Know Your Audience

There are many different reasons to write. You might write simply for self-expression, or as a way to help clarify and work though things that are on your mind. You might write in a business setting, communicating with peers or with those higher up the ranks–or from outside a business to someone inside the business. You might write creatively, with an eye toward publication. You might write for a class, or to publish in a scholarly journal.

Each of those kinds of writing has different expectations in terms of formality of language, formatting (how the thing actually looks on the page–even if the “page” is an electronic file or email), an approach. Each one will require something slightly different from you in terms of how you approach what you write, and what you do after you first put your ideas into words.

Writing for yourself, with only yourself as the audience, is, of course, the easiest. There are zero rules or expectations; you write however pleases you.

However, as soon as you are writing with an eye toward publication–even if you are writing creatively, whether that means poetry or song lyrics or fiction or personal essay–then rules start to apply, because then you need to do everything you can to make sure the words you put together have the effect on your audience that you intend. One of the biggest mistakes my students have made in the past is to think that, because they’re writing creatively, they don’t have to worry about punctuation, or what words mean, or how sentences work.

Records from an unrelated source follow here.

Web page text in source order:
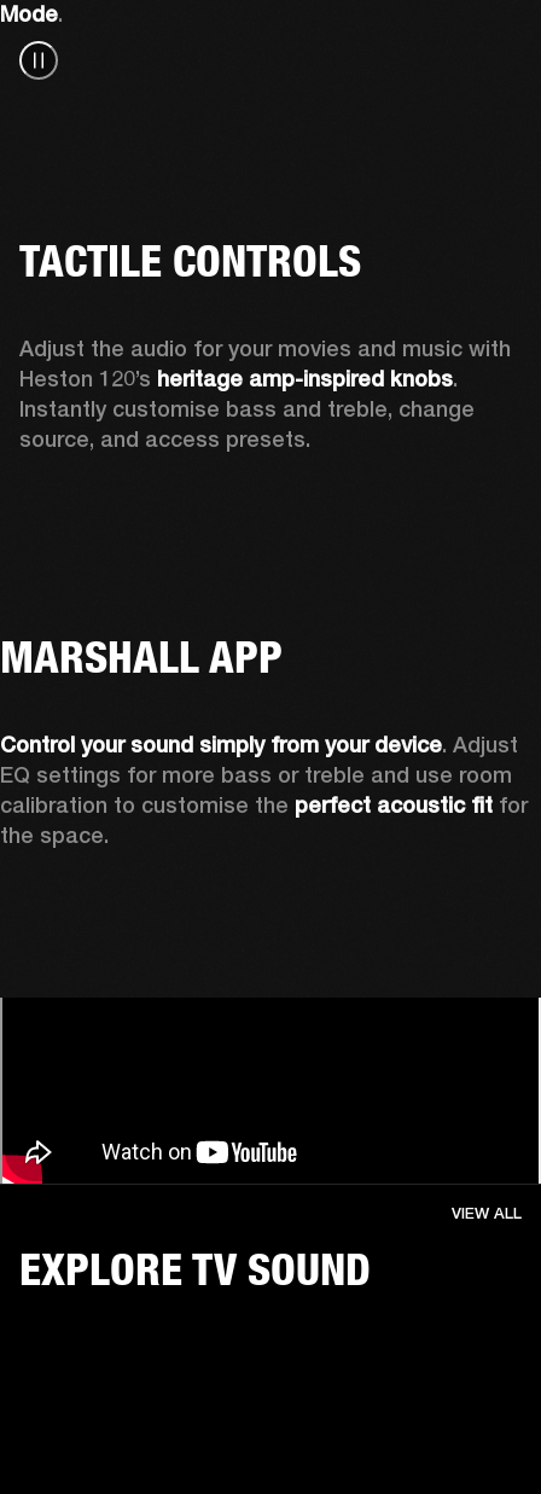
Mode.
TACTILE CONTROLS
Adjust the audio for your movies and music with
Heston 120’s heritage amp-inspired knobs.
Instantly customise bass and treble, change
source, and access presets.
MARSHALL APP
Control your sound simply from your device. Adjust
EQ settings for more bass or treble and use room
calibration to customise the perfect acoustic fit for
the space.
EXPLORE TV SOUND
VIEW ALL
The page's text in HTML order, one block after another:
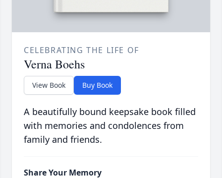
CELEBRATING THE LIFE OF
Verna Boehs
View Book Buy Book
A beautifully bound keepsake book filled
with memories and condolences from
family and friends.
Share Your Memory

Of course, if you read many modern poets (that is, anyone who wrote after the First World War), you’ll see poets who ignore all the rules: e e cummings comes to mind (and the fact that his name is given with lowercase letters and no periods after his initials is an indication of how firmly he rejected the rules). But in order to break the rules effectively, you first have to know what the rules are. This frequently applies to art of any kind. Even abstract painters and sculptors usually learn the rules of drawing the human figure and realistic still lifes. Yes, there are people who don’t go through the process of learning the rules and then breaking them, but those people are the exceptions. Most of us need to learn the discipline before we can play around with it effectively.

It’s also true that, if you’re well educated and you’re in a business setting, you’ll see people using the language in ways that will make you wince–and sometimes, someone will be pretty savage about the errors another person has made in a business setting. You don’t want to be the person making the mistakes.

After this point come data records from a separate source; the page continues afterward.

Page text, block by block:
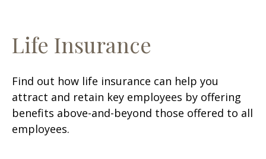
Life Insurance
Find out how life insurance can help you
attract and retain key employees by offering
benefits above-and-beyond those offered to all
employees.
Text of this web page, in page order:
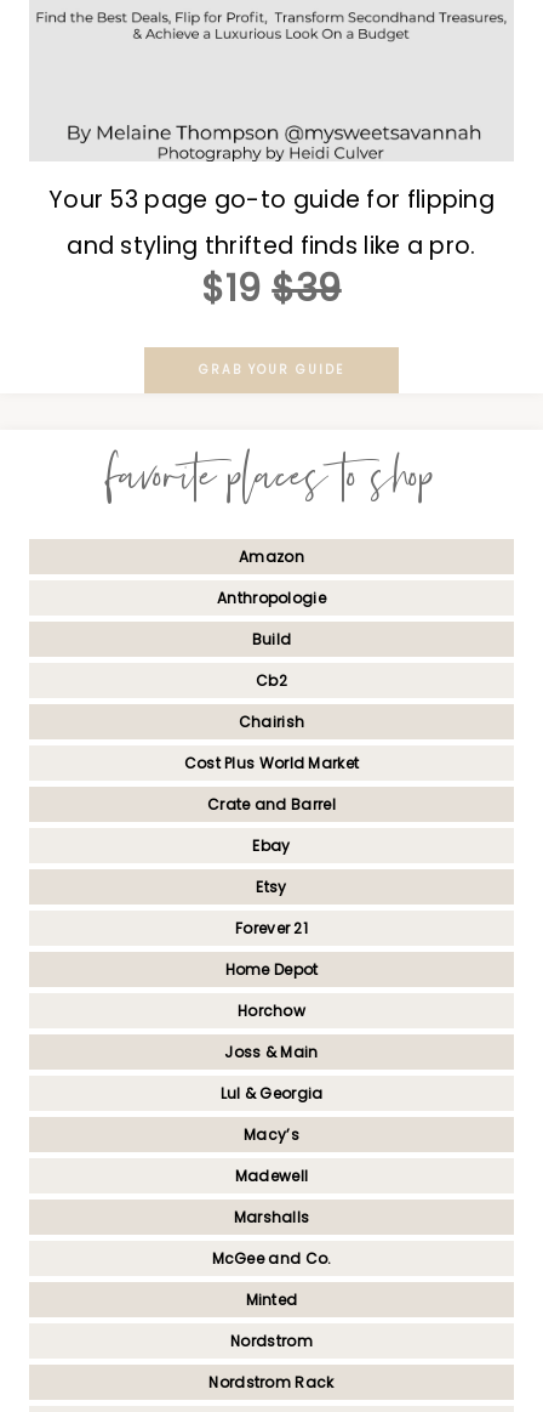
Your 53 page go-to guide for flipping
and styling thrifted finds like a pro.
$19 $39
GRAB YOUR GUIDE
favorite places to shop
Amazon
Anthropologie
Build
Cb2
Chairish
Cost Plus World Market
Crate and Barrel
Ebay
Etsy
Forever 21
Home Depot
Horchow
Joss & Main
Lul & Georgia
Macy’s
Madewell
Marshalls
McGee and Co.
Minted
Nordstrom
Nordstrom Rack
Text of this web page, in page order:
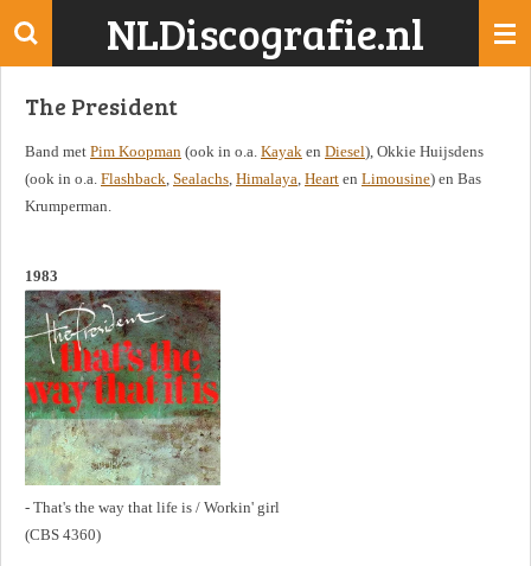
Ga
de
NLDiscografie.nl
The President
Band met Pim Koopman (ook in o.a. Kayak en Diesel), Okkie Huijsdens
(ook in o.a. Flashback, Sealachs, Himalaya, Heart en Limousine) en Bas
Krumperman.
1983
- That's the way that life is / Workin' girl
(CBS 4360)
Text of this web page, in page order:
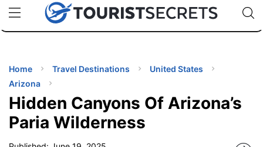
uPhoneCheap eSIM for 150+ Countries🇯🇵
🇹🇭
🇬🇧
🇺🇸
🇩🇪
Code:
TIPS
Home Travel Destinations
United States
Arizona
Hidden Canyons Of Arizona’s
Paria Wilderness
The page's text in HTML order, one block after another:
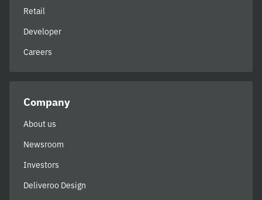
Retail
Developer
Careers
Company
About us
Newsroom
Investors
Deliveroo Design
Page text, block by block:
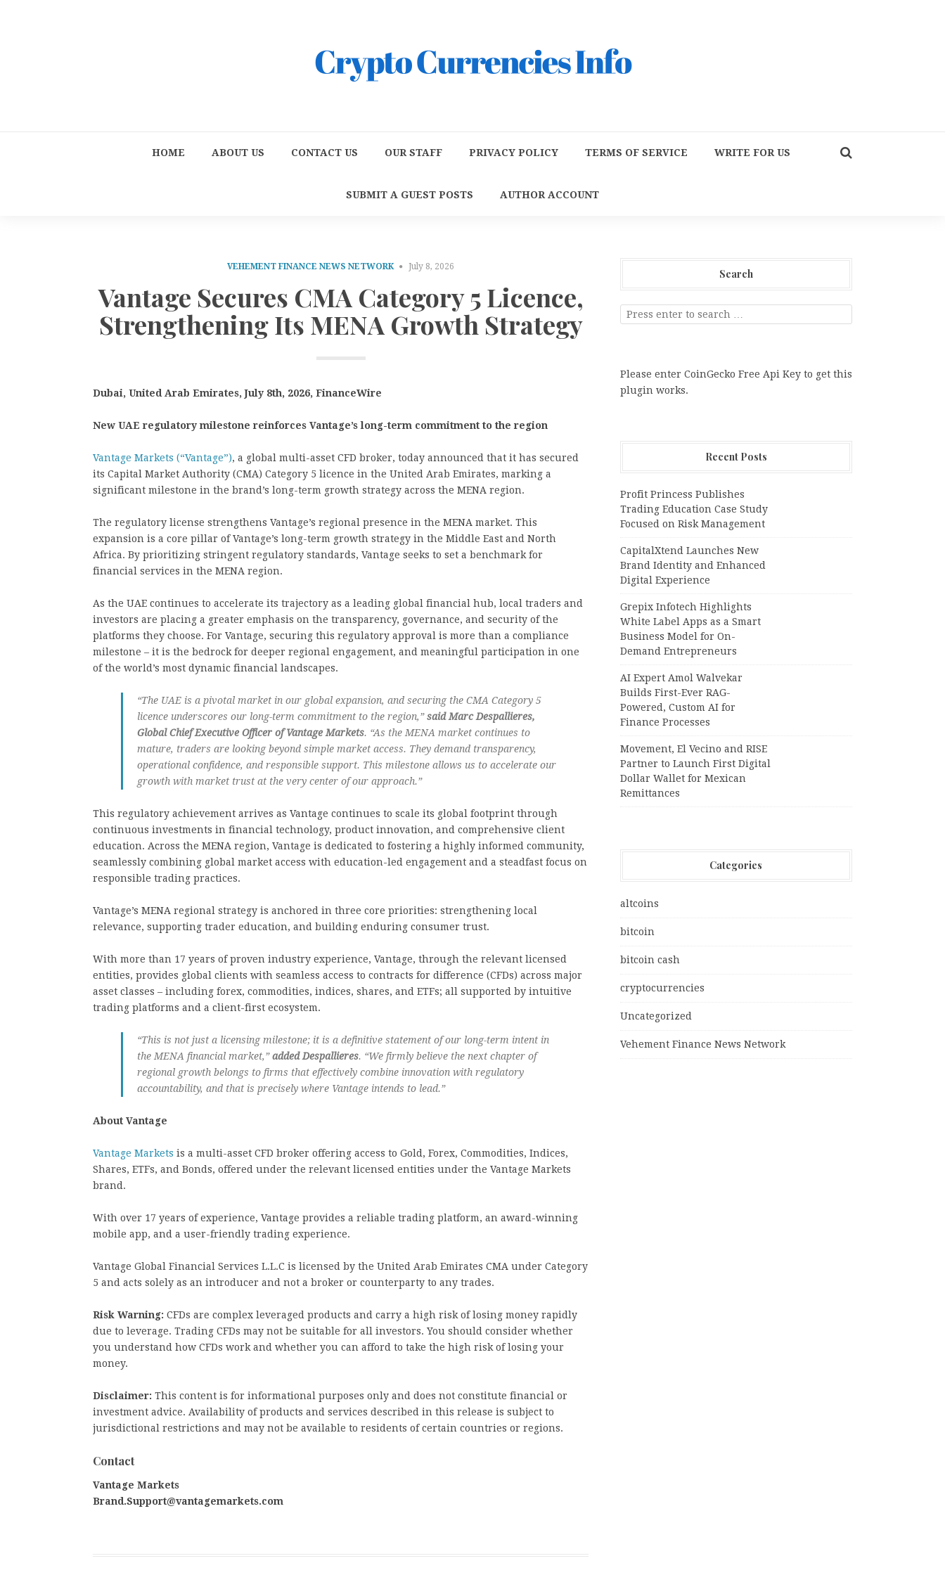
HOME ABOUT US CONTACT US OUR STAFF PRIVACY POLICY TERMS OF SERVICE WRITE FOR US
SUBMIT A GUEST POSTS AUTHOR ACCOUNT
VEHEMENT FINANCE NEWS NETWORK July 8, 2026
Vantage Secures CMA Category 5 Licence,
Strengthening Its MENA Growth Strategy
Dubai, United Arab Emirates, July 8th, 2026, FinanceWire
New UAE regulatory milestone reinforces Vantage’s long-term commitment to the region
Vantage Markets (“Vantage”), a global multi-asset CFD broker, today announced that it has secured
its Capital Market Authority (CMA) Category 5 licence in the United Arab Emirates, marking a
significant milestone in the brand’s long-term growth strategy across the MENA region.
The regulatory license strengthens Vantage’s regional presence in the MENA market. This
expansion is a core pillar of Vantage’s long-term growth strategy in the Middle East and North
Africa. By prioritizing stringent regulatory standards, Vantage seeks to set a benchmark for
financial services in the MENA region.
As the UAE continues to accelerate its trajectory as a leading global financial hub, local traders and
investors are placing a greater emphasis on the transparency, governance, and security of the
platforms they choose. For Vantage, securing this regulatory approval is more than a compliance
milestone – it is the bedrock for deeper regional engagement, and meaningful participation in one
of the world’s most dynamic financial landscapes.
“The UAE is a pivotal market in our global expansion, and securing the CMA Category 5
licence underscores our long-term commitment to the region,”said Marc Despallieres,
Global Chief Executive Officer of Vantage Markets. “As the MENA market continues to
mature, traders are looking beyond simple market access. They demand transparency,
operational confidence, and responsible support. This milestone allows us to accelerate our
growth with market trust at the very center of our approach.”
This regulatory achievement arrives as Vantage continues to scale its global footprint through
continuous investments in financial technology, product innovation, and comprehensive client
education. Across the MENA region, Vantage is dedicated to fostering a highly informed community,
seamlessly combining global market access with education-led engagement and a steadfast focus on
responsible trading practices.
Vantage’s MENA regional strategy is anchored in three core priorities: strengthening local
relevance, supporting trader education, and building enduring consumer trust.
With more than 17 years of proven industry experience, Vantage, through the relevant licensed
entities, provides global clients with seamless access to contracts for difference (CFDs) across major
asset classes – including forex, commodities, indices, shares, and ETFs; all supported by intuitive
trading platforms and a client-first ecosystem.
“This is not just a licensing milestone; it is a definitive statement of our long-term intent in
the MENA financial market,”added Despallieres. “We firmly believe the next chapter of
regional growth belongs to firms that effectively combine innovation with regulatory
accountability, and that is precisely where Vantage intends to lead.”
About Vantage
Vantage Markets is a multi-asset CFD broker offering access to Gold, Forex, Commodities, Indices,
Shares, ETFs, and Bonds, offered under the relevant licensed entities under the Vantage Markets
brand.
With over 17 years of experience, Vantage provides a reliable trading platform, an award-winning
mobile app, and a user-friendly trading experience.
Vantage Global Financial Services L.L.C is licensed by the United Arab Emirates CMA under Category
5 and acts solely as an introducer and not a broker or counterparty to any trades.
Risk Warning: CFDs are complex leveraged products and carry a high risk of losing money rapidly
due to leverage. Trading CFDs may not be suitable for all investors. You should consider whether
you understand how CFDs work and whether you can afford to take the high risk of losing your
money.
Disclaimer: This content is for informational purposes only and does not constitute financial or
investment advice. Availability of products and services described in this release is subject to
jurisdictional restrictions and may not be available to residents of certain countries or regions.
Contact
Vantage Markets
Brand.Support@vantagemarkets.com
Search
Please enter CoinGecko Free Api Key to get this
plugin works.
Recent Posts
Profit Princess Publishes
Trading Education Case Study
Focused on Risk Management
CapitalXtend Launches New
Brand Identity and Enhanced
Digital Experience
Grepix Infotech Highlights
White Label Apps as a Smart
Business Model for On-
Demand Entrepreneurs
AI Expert Amol Walvekar
Builds First-Ever RAG-
Powered, Custom AI for
Finance Processes
Movement, El Vecino and RISE
Partner to Launch First Digital
Dollar Wallet for Mexican
Remittances
Categories
altcoins
bitcoin
bitcoin cash
cryptocurrencies
Uncategorized
Vehement Finance News Network

One other truth is that the language changes, and so do the rules. Think about the way our culture is working to accept “they/them/their” as singular pronouns applying to one specific individual. In casual speech, we’ve used those words to refer to an unspecified indivual for a long time–as in “Someone forgot their coat.” It’s more awkward and potentially confusing to use those pronouns to refer to one particular person, as in “The coat belongs to the person in the pink shirt in that group over there; give it to them.” (“To … the group? Oh, wait, I get it now…”) There are some old fogeys who are still grumping about it being “wrong” to refer to a singular person with pronouns that have been considered plural–and up until very recently, I used to hammer the rule with my students that, in academic writing, “they/them/their” should only be used when referring to a plural entity. Now, of course, I wouldn’t do that. So rules change–but it still behooves us to know what the rules are, even when they’re in the process of changing.

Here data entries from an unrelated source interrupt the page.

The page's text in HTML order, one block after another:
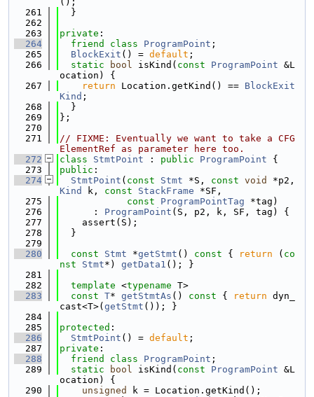
  261
  }
  262
  263
private :
  264
friend class ProgramPoint ;
  265
BlockExit () = default ;
  266
static bool isKind( const ProgramPoint &L
ocation) {
  267
return Location.getKind() == BlockExit
Kind ;
  268
  }
  269
};
  270
  271
// FIXME: Eventually we want to take a CFG
ElementRef as parameter here too.
  272
class StmtPoint : public ProgramPoint {
  273
public :
  274
StmtPoint ( const Stmt *S, const void
Kind
k, const StackFrame *SF,
  275
const ProgramPointTag *tag)
  276
      :
ProgramPoint (S, p2, k, SF, tag) {
  277
    assert(S);
  278
  }
  279
  280
const Stmt *getStmt () const { return ( co
nst
Stmt*) getData1 (); }
  281
  282
template <typename T>
  283
const T* getStmtAs () const { return dyn_
cast<T>( getStmt ()); }
  284
  285
protected :
  286
StmtPoint () = default ;
  287
private :
  288
friend class ProgramPoint ;
  289
static bool isKind( const ProgramPoint &L
ocation) {
  290
unsigned
k = Location.getKind();
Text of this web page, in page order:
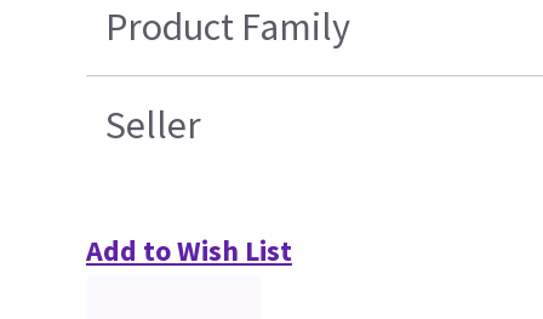
Product Family
Seller
Add to Wish List
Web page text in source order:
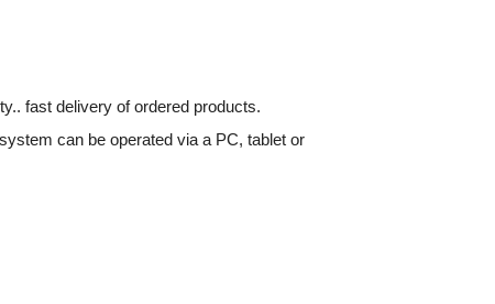
fast delivery of ordered products.
can be operated via a PC, tablet or
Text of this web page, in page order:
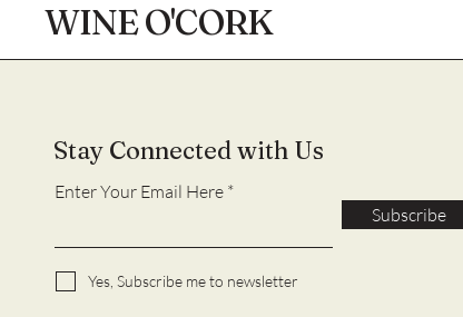
WINE O'CORK
Stay Connected with Us
Enter Your Email Here
Subscribe
Yes, Subscribe me to newsletter
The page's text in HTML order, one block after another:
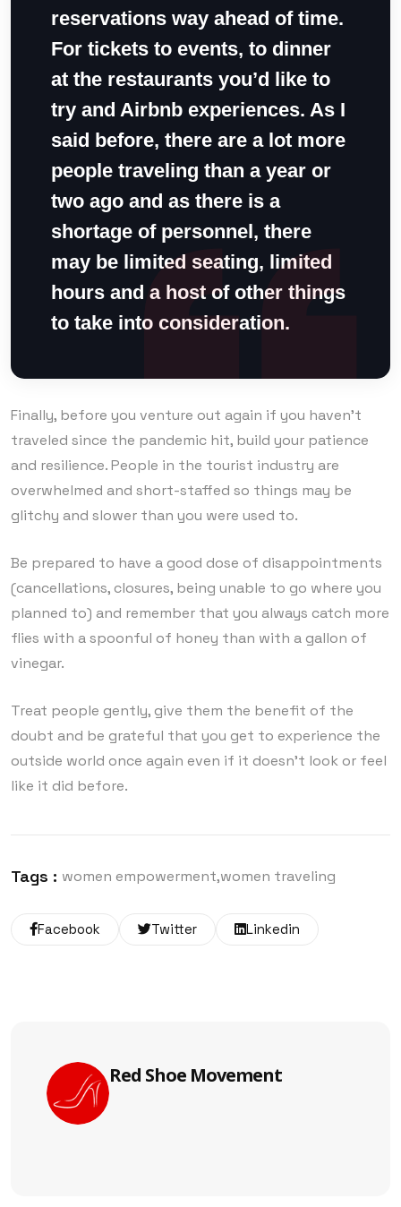
reservations way ahead of time.
For tickets to events, to dinner
at the restaurants you’d like to
try and Airbnb experiences. As I
said before, there are a lot more
people traveling than a year or
two ago and as there is a
shortage of personnel, there
may be limited seating, limited
hours and a host of other things
to take into consideration.
Finally, before you venture out again if you haven’t
traveled since the pandemic hit, build your patience
and resilience. People in the tourist industry are
overwhelmed and short-staffed so things may be
glitchy and slower than you were used to.
Be prepared to have a good dose of disappointments
(cancellations, closures, being unable to go where you
planned to) and remember that you always catch more
flies with a spoonful of honey than with a gallon of
vinegar.
Treat people gently, give them the benefit of the
doubt and be grateful that you get to experience the
outside world once again even if it doesn’t look or feel
like it did before.
Tags : women empowerment women traveling
Facebook Twitter Linkedin
Red Shoe Movement

The most rigorously structured, highly formalized form of writing is still academic writing. Again, the rules tend to change; for instance, it used to be a no-no to refer to ourselves, as if the piece had been written by a disembodied intellect with no human attached, but it’s now pretty universally accepted that we may refer to ourselves if the situation calls for it. But still, if you’re writing in an academic setting, know what is expected of you: ask your teacher or professor about what rules you’re supposed to follow, or, if you’re sending something off to be published, check with the publisher about any style rules they follow.

One final note about this topic: when you’re first writing, no matter your purpose or audience, don’t worry about any of that: just get your ideas down. Remember that thing about revising and editing that I discussed in a previous post? That applies to any form of writing you use for any audience other than yourself and your close friends and family. It’s always wise to be more formal than a situation calls for than to not be formal enough. Once you’ve got a first draft written, think carefully about your audience–and make sure what you share with them is appropriate in every way.